As academia gets more involved and interested in the benefits of equine therapy, we are discovering additional tangible results, Schubert added. One recent study showed that riding horses and learning to read their vibrations increased children’s ability to use self-control in social situations. Another showed upticks in “self-image, self-control, trust and general life satisfaction” in at-risk subjects who partook in weekly sessions over the course of seven months. In turn, that increased self-awareness and control can be transferred within the real world.
“Most people walk around in a state of fear with their nervous systems activated, and horses are so present that they mirror what we’re communicating non-verbally,” said Diane Hunter, an equus and life coach in Los Gatos, Calif. “The way we look at it, in the equine world, the horse is a reflection for what state of being you are. Your first impression should show you more about yourself [than the other person].”
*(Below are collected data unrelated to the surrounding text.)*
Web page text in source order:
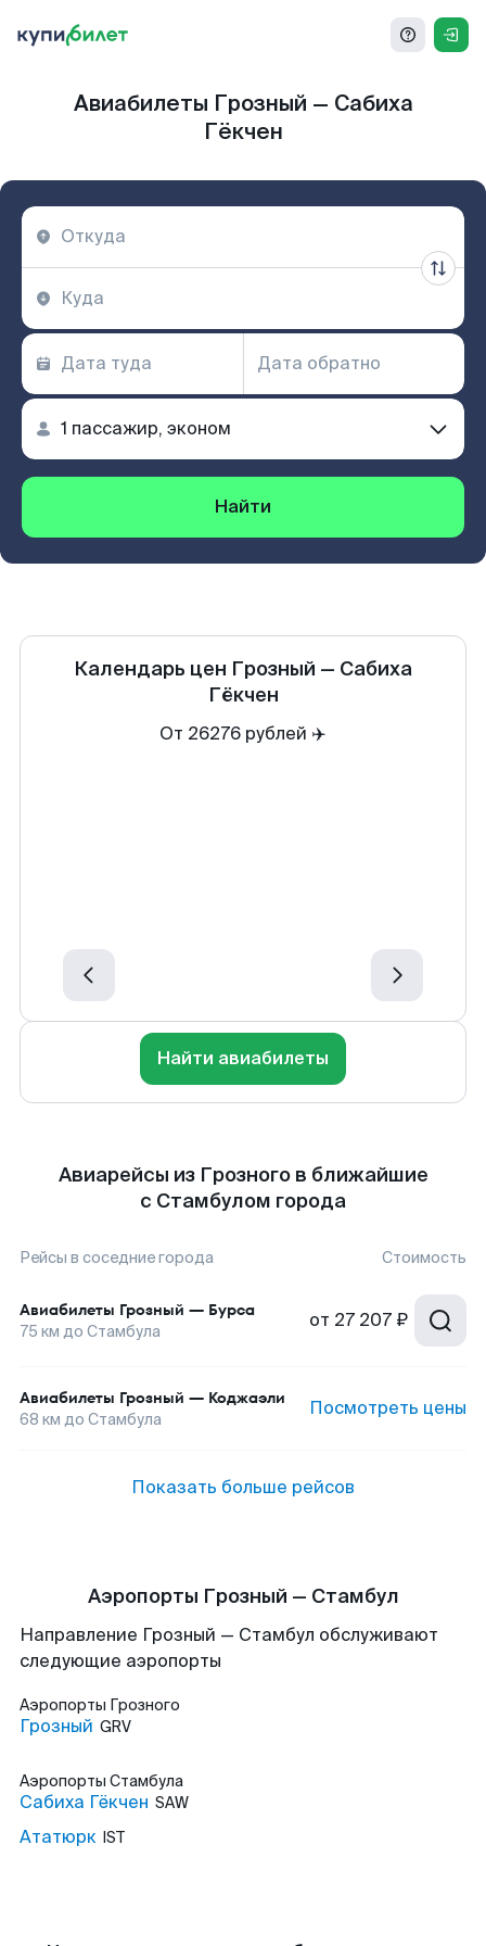
Авиабилеты Грозный — Сабиха
Гёкчен
Найти
Календарь цен Грозный — Сабиха
Гёкчен
От 26276 рублей ✈️
Найти авиабилеты
Авиарейсы из Грозного в ближайшие
с Стамбулом города
Рейсы в соседние города Стоимость
Авиабилеты Грозный — Бурса
75 км до Стамбула от 27 207 ₽
Авиабилеты Грозный — Коджаэли
68 км до Стамбула Посмотреть цены
Показать больше рейсов
Аэропорты Грозный — Стамбул
Направление Грозный — Стамбул обслуживают
следующие аэропорты
Аэропорты Грозного
Грозный GRV
Аэропорты Стамбула
Сабиха Гёкчен SAW
Ататюрк IST
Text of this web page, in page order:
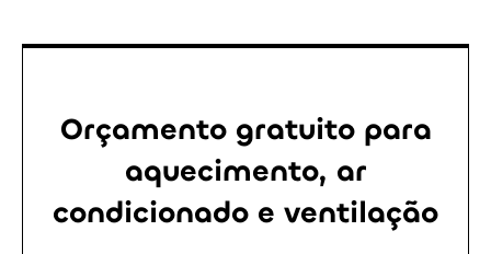
Orçamento gratuito para
aquecimento, ar
condicionado e ventilação
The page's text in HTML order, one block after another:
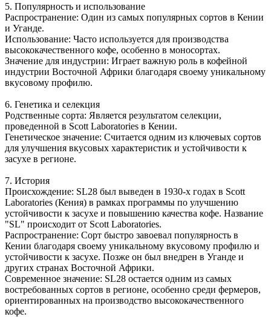
5. Популярность и использование
Распространение: Один из самых популярных сортов в Кении
и Уганде.
Использование: Часто используется для производства
высококачественного кофе, особенно в моносортах.
Значение для индустрии: Играет важную роль в кофейной
индустрии Восточной Африки благодаря своему уникальному
вкусовому профилю.
6. Генетика и селекция
Родственные сорта: Является результатом селекции,
проведенной в Scott Laboratories в Кении.
Генетическое значение: Считается одним из ключевых сортов
для улучшения вкусовых характеристик и устойчивости к
засухе в регионе.
7. История
Происхождение: SL28 был выведен в 1930-х годах в Scott
Laboratories (Кения) в рамках программы по улучшению
устойчивости к засухе и повышению качества кофе. Название
"SL" происходит от Scott Laboratories.
Распространение: Сорт быстро завоевал популярность в
Кении благодаря своему уникальному вкусовому профилю и
устойчивости к засухе. Позже он был внедрен в Уганде и
других странах Восточной Африки.
Современное значение: SL28 остается одним из самых
востребованных сортов в регионе, особенно среди фермеров,
ориентированных на производство высококачественного
кофе.
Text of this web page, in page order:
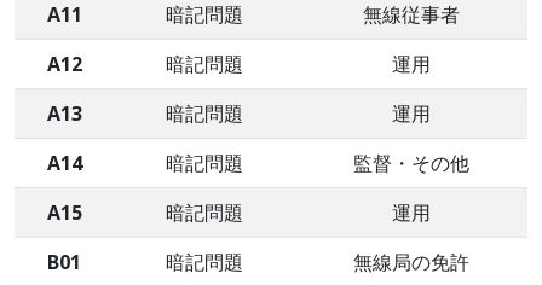
A11
暗記問題
無線従事者
A12
暗記問題
運用
A13
暗記問題
運用
A14
暗記問題
監督・その他
A15
暗記問題
運用
B01
暗記問題
無線局の免許
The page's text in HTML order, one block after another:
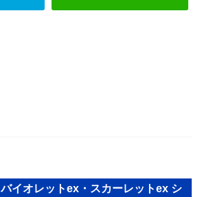
バイオレットex・スカーレットex シ
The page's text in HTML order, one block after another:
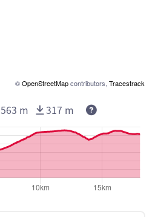
©OpenStreetMapcontributors, Tracestrack
563 m 317 m
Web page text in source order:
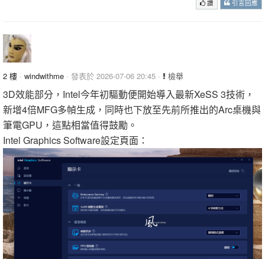
讚 引言回應
2 樓 · windwithme · 發表於 2026-07-06 20:45 · 檢舉
3D效能部分，Intel今年初驅動便開始導入最新XeSS 3技術，
新增4倍MFG多幀生成，同時也下放至先前所推出的Arc桌機與
筆電GPU，這點相當值得鼓勵。
Intel Graphics Software設定頁面：
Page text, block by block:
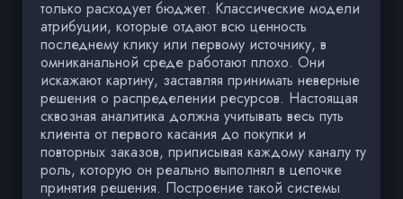
только расходует бюджет. Классические модели
атрибуции, которые отдают всю ценность
последнему клику или первому источнику, в
омниканальной среде работают плохо. Они
искажают картину, заставляя принимать неверные
решения о распределении ресурсов. Настоящая
сквозная аналитика должна учитывать весь путь
клиента от первого касания до покупки и
повторных заказов, приписывая каждому каналу ту
роль, которую он реально выполнял в цепочке
принятия решения. Построение такой системы
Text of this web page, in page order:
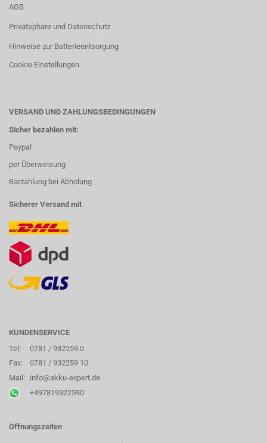
AGB
Privatsphäre und Datenschutz
Hinweise zur Batterieentsorgung
Cookie Einstellungen
VERSAND UND ZAHLUNGSBEDINGUNGEN
Sicher bezahlen mit:
Paypal
per Überweisung
Barzahlung bei Abholung
Sicherer Versand mit
KUNDENSERVICE
Tel:
0781 / 932259 0
Fax:
0781 / 932259 10
Mail:
info@akku-expert.de
+497819322590
Öffnungszeiten
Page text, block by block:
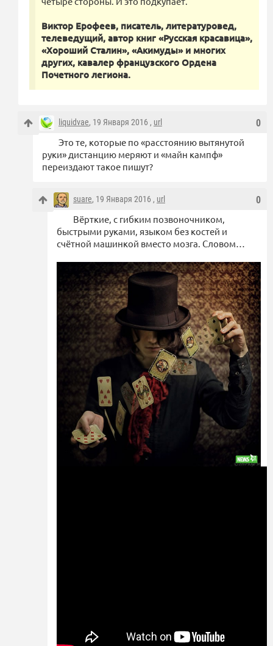
Виктор Ерофеев, писатель, литературовед,
телеведущий, автор книг «Русская красавица»,
«Хороший Сталин», «Акимуды» и многих
других, кавалер французского Ордена
Почетного легиона.
0
liquidvae, 19 Января 2016 , url
Это те, которые по «расстоянию вытянутой
руки» дистанцию меряют и «майн кампф»
переиздают такое пишут?
0
suare, 19 Января 2016 , url
Вёрткие, с гибким позвоночником,
быстрыми руками, языком без костей и
счётной машинкой вместо мозга. Словом…
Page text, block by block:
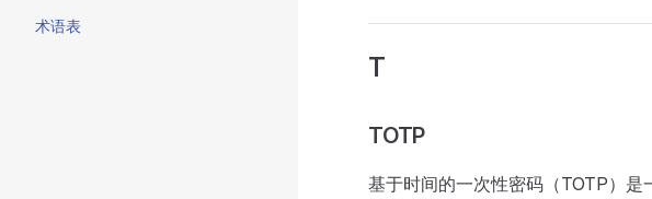
术语表
T
TOTP
基于时间的一次性密码（TOTP）
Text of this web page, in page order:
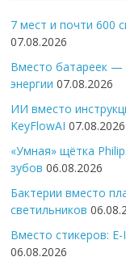
7 мест и почти 600
07.08.2026
Вместо батареек —
энергии 07.08.2026
ИИ вместо
KeyFlowAI 07.08.2026
«Умная» щётка
зубов 06.08.2026
Бактерии вместо
светильников
Вместо стикеров:
06.08.2026
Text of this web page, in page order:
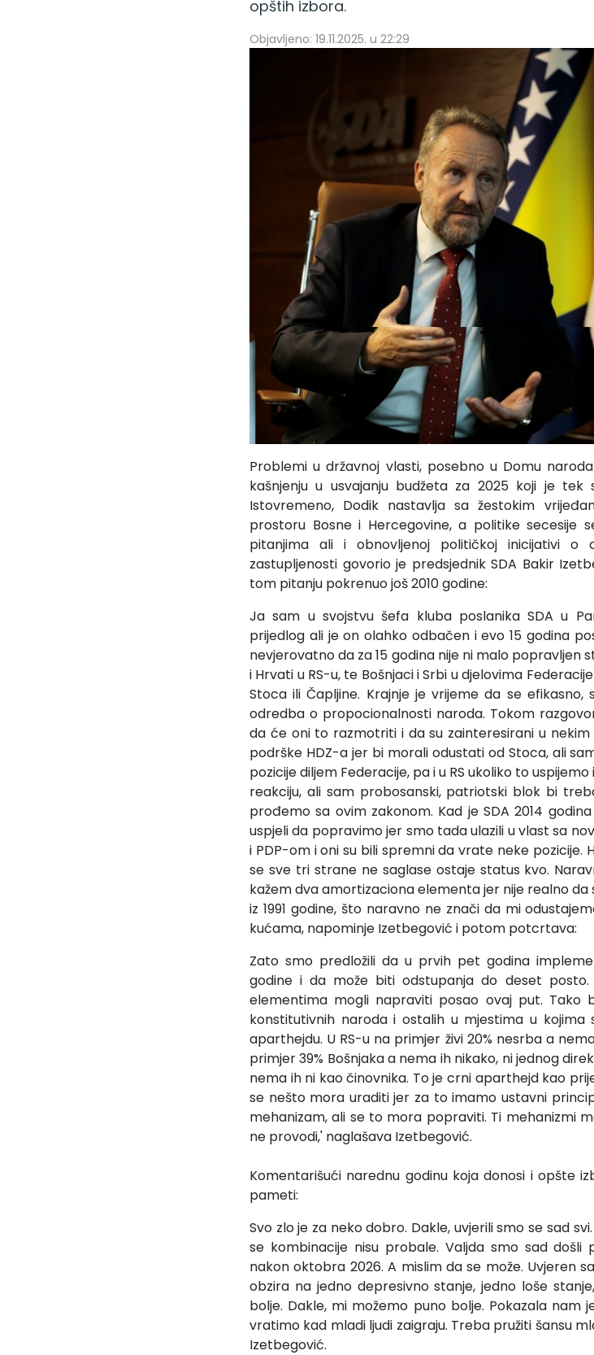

But what makes for a bad first impression?
“With a horse, if I’m showing up to the relationship and not feeling very confident, it’s like thinking I’m unworthy of someone’s attention or insecure,” Hunter said. “If I see that in a client, I ask them: ‘What do you value you in yourself that you love?’ And when they connect with that, they connect with their heart. And we’re in a place of wholeness again.”
Plus, notes Schubert, equine therapy — which extends its powers to clients with PTSD and anxiety, to, say, Anthony Weiner’s rehab for sex addiction — takes clients outside the traditional doctor’s office setting.
“People open up more with horses, I think, because the focus isn’t on them,” Schubert added. “They can focus on the animal and the animal’s emotions. And then the animal picks up on their emotions. This is where the communication comes in.”
Results from the visceral experience of working with horses — the process can range from a few hours to a multiday workshop to, in Hunter’s case, years (she took a workshop with Simpson in 2009 and never looked back) — is said to improve the love we give, both to ourselves and to others.
“Someone can become more conscious of what their internal dialogue is, and how that’s affecting their relationships, especially their romantic ones,” said Simpson. Horses “can show us whether or not we fully see ourselves. We begin to recognize our thought and coping patterns. When someone has an experience like that, you take the excuses and the story lines away. You stop thinking ‘Oh, well, that was just a coincidence,’ or ‘I’m not good enough.’ ”
But, continued Simpson, you have to do more than see it to believe it. “To me, it’s like if you’ve never tasted a lemon before. I can describe it and talk about it for a long time, but if I cut open a lemon and you smell it and put a drop of lemon on your tongue, you will always know. This gives people a visceral experience of themselves and how [they] impact their relationships. Once they’ve done that, they have a choice. They can come to a relationship in a new way.”